Abstract EANA2025-179

The "RNA first" model postulates that organic molecular systems first gained access to Darwinism through a spontaneous prebiotic formation of evolvable RNA molecules. 

Unfortunately, decades of research have shown that it is extremely difficult (if not impossible) to reproduce RNA species that should be central to the "RNA first" hypothesis, such as RNA replicases. This suggests that we might be missing something. Thus, many laboratories have sought alternative biopolymers that are both prebiotically accessible, and that also support Darwinism better than standard nucleic acids, managing the rather low intrinsic catalytic ability of RNA and DNA as it is today found in Earth biology.

Further, when we investigate how life might have originated on our planet, or look for alien life on other planets, we must recognize the possibility that before, or instead of, adding a second biopolymer to the informational molecules (such as proteins on Earth for extant life), primeval life might instead have taken a different route.

On Earth, starting with what was likely a RNA-like polymer, life decided to expand the catalytic activity of the polymer itself. We can see evidence that this path was at least one of the options on Earth in many contemporary examples that are regarded as relics of an “RNA Word”. Of special interest are functionalized RNA molecules involved in translation and other metabolisms, which are modified post-transcriptionally with various side-chains. From these examples the question arise of what kind of “RNA-like” polymer was really the first that started molecular evolution, and what kind of building blocks was it composed of. Can we experimentally evaluate what the basic information requirements might have been (in prebiotic Earth) or should be (on other planets) for this polymer to achieve optimal and effective evolution through the most possible straightforward, resource-saving pathway? 

This work reports on experimental results with such nucleic acid-like biopolymers made from six different building blocks (Artificially Expanded Genetic Alphabet, or AEGIS). These additional nucleotides carry functionality that chemical theory suggests might assist in binding and catalysis, perhaps even catalysis for the synthesis of RNA. 

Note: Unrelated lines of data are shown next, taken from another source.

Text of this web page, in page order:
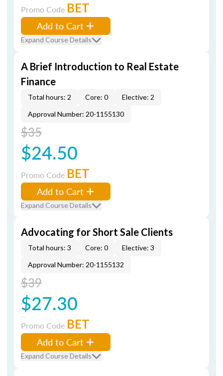
Promo Code BET
Add to Cart
Expand Course Details
A Brief Introduction to Real Estate
Finance
Total hours: 2 Core: 0
Elective: 2
Approval Number: 20-1155130
$35
$24.50
Promo Code BET
Add to Cart
Expand Course Details
Advocating for Short Sale Clients
Total hours: 3 Core: 0
Elective: 3
Approval Number: 20-1155132
$39
$27.30
Promo Code BET
Add to Cart
Expand Course Details
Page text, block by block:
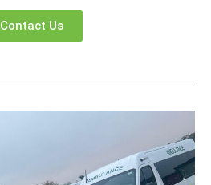
Contact Us

The presentation will briefly describe molecular biology for this artificial genetic system, including procedures that place the expanded, richer, genetic system under Darwinian selection pressure.

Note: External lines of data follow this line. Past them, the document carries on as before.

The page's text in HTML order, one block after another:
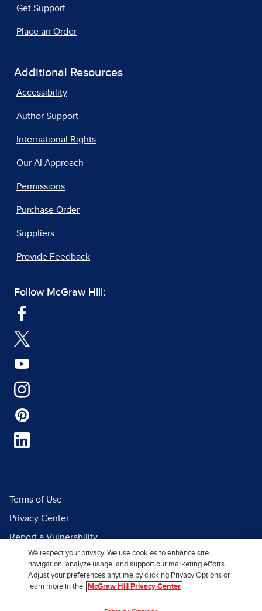
Get Support
Place an Order
Additional Resources
Accessibility
Author Support
International Rights
Our AI Approach
Permissions
Purchase Order
Suppliers
Provide Feedback
Follow McGraw Hill:
Terms of Use
Privacy Center
Report a Vulnerability
Report Piracy
Site Map
We respect your privacy. We use cookies to enhance site
navigation, analyze usage, and support our marketing efforts.
Adjust your preferences anytime by clicking Privacy Options or
learn more in the
McGraw Hill Privacy Center

These procedures have led to several discoveries. For example, additional building blocks appear to allow the system to access specific binding conformations. Moreover, the added functionality, depending on the chemical group, allows the system to get tighter and more specific interactions between evolvable biopolymers and a target as it serves both genetic and phenotypic roles. Further, results from parallel in-vitro selections of standard and AEGIS libraries indicate that added functionality does indeed allow for more efficient and faster evolvability of shorter biopolymers. Finally, specific chemical groups, such as nitro-, aminoxy, or phenyl-substitutions on the alien nucleobases, provide catalytic and binding properties unseen in standard nucleic acids. 

These results show not only that expanded nucleic acid libraries are better reservoirs of functional molecules than extant four-letters libraries, but also that specific alternative chemical groups, perhaps lost later in time as nucleic acids specialized for their informational roles, might have been present and pivotal for some steps of prebiotic evolution.